The Golden Path for using Prisma goes something like this:
- Define your application-level data types using Prisma’s schema SDL
- Generate highly idiomatic code for your language of choice out of your created schema
- Get busy creating REST APIs, GraphQL APIs, and whatever else you want to build
Overall, I do understand the hesitance that some might have toward something like Prisma. A large subset of devs don’t want the database abstracted away. They don’t want clever DSLs and GUIs. They want to write plain SQL and they want to handcraft all their DB interaction code. I completely understand the desire to retain that degree of control, but I would nonetheless encourage you to spend 20-30 minutes giving Prisma a try. I think it does a very good job of carefully sailing between the Scylla of too much sugar and the Charybdis of raw SQL.
- Prisma Client enables you to define your desired data types using a specialized schema SDL that generates code for you. Even the connection information for your database disappears from your application code and into the generated code.
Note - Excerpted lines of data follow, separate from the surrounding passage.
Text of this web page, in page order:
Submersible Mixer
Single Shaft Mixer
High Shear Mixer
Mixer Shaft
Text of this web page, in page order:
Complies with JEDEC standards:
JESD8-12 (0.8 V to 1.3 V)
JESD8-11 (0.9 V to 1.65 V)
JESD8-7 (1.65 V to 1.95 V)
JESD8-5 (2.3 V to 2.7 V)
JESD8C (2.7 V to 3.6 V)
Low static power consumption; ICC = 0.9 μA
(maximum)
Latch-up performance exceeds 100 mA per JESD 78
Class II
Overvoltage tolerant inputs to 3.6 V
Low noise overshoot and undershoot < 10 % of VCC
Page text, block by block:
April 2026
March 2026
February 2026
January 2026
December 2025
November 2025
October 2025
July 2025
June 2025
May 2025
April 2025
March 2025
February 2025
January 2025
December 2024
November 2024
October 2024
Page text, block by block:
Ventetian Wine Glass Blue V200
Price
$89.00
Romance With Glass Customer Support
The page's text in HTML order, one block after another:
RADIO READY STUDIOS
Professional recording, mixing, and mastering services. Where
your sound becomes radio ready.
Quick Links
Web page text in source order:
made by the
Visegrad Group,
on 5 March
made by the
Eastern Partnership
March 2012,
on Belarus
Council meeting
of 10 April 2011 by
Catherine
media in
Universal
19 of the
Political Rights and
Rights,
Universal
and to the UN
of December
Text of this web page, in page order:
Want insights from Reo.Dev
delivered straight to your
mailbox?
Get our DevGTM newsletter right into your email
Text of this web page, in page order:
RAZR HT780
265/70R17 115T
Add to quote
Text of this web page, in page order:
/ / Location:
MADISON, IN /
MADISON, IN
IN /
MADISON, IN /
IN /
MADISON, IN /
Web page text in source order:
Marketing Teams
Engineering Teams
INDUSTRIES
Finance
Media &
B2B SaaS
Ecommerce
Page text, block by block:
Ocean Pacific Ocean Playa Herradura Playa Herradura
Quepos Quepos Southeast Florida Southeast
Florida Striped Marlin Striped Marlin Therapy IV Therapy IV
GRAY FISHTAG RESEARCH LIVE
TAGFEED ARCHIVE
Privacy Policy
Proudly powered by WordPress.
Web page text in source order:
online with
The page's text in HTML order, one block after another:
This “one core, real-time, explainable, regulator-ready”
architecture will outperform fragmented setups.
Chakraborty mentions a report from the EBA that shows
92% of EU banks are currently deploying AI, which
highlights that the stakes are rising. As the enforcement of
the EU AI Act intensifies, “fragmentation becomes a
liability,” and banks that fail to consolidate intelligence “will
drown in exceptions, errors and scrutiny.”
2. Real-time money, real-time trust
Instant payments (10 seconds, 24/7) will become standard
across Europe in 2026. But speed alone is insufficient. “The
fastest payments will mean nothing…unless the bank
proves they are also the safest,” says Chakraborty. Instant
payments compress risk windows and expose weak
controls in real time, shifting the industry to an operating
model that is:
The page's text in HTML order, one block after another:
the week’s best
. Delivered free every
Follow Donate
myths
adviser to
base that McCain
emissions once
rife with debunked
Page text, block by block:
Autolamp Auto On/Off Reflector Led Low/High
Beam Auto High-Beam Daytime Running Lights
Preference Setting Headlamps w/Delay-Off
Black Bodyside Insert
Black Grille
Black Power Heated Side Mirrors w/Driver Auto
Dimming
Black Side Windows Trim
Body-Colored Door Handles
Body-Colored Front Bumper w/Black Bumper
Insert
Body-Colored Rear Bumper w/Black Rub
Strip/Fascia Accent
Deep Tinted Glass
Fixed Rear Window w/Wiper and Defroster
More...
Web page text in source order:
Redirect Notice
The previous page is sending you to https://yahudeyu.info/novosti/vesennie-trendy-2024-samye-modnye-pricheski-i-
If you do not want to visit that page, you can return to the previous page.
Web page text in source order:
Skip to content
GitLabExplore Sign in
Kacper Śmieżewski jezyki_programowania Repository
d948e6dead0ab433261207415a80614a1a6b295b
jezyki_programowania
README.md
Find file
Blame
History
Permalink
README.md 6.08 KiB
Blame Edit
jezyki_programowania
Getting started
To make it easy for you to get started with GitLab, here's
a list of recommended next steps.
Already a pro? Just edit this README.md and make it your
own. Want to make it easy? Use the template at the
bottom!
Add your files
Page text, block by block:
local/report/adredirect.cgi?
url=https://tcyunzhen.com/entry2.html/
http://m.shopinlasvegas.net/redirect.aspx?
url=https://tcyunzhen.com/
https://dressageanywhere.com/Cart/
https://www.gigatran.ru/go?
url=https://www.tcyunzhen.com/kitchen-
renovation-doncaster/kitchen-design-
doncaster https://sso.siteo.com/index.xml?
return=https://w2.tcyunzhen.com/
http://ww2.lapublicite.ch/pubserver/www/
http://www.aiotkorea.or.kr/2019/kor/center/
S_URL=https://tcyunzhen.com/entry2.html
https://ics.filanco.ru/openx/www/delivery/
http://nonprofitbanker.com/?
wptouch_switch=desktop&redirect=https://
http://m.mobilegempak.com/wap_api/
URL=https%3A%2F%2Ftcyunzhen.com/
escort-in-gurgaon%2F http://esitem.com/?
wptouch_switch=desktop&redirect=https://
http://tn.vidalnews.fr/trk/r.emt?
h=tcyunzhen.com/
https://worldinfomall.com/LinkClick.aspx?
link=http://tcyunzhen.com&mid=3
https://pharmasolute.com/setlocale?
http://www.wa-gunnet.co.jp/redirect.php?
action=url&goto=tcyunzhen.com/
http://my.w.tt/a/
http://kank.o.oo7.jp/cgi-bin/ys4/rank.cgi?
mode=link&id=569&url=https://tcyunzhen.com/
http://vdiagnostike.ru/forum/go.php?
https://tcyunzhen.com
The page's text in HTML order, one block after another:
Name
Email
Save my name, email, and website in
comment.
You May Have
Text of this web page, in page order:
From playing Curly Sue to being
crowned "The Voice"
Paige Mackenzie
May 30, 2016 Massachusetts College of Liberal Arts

- Prisma Migrate enables you to define DB migrations declaratively (rather than imperatively as with SQL). The messy details of how the DB gets from state
Bare hidden from view.
- Prisma Studio is a visual editor that essentially provides a GUI over the other Prisma tools.
What I like most
The Prisma schema DSL is a way of defining not only the data types you need for your application but also which code generator you want to use and connection information for the DB you’re connecting to.
Plus, it provides enums, convenient annotations like
@default. It’s reminiscent of both the DB migration DSLs from ActiveRecord and Ecto and also IDLs like those used by Protocol Buffers and Thrift.
I’d really love to see the Prisma schema SDL or something like it adopted as a language-neutral standard (consumable by language-specific libraries). The status quo is that every programming language reinvents the wheel. I think it’d be beneficial to have a language-agnostic way of defining those types that define the relationship between the application and the DB.
On a related note, a quick shoutout to Prisma’s exceedingly beautiful documentation. I absolutely consider this a feature and if your docs don’t belong in the “what I like most” section of a blog post then you should invest more resources into tech writing.
Questions for the project
- Would Prisma also be useful in languages that already have widely used ORMs? If I’m using ActiveRecord for Ruby or Ecto for Elixir, what’s my incentive to switch?
- This is awkward, but why is Prisma a company? I don’t know how to pay you money and I don’t know what that money would be for 🤷🏼♂️ I like free stuff so I’ll take it but I’d love to hear where this is all going.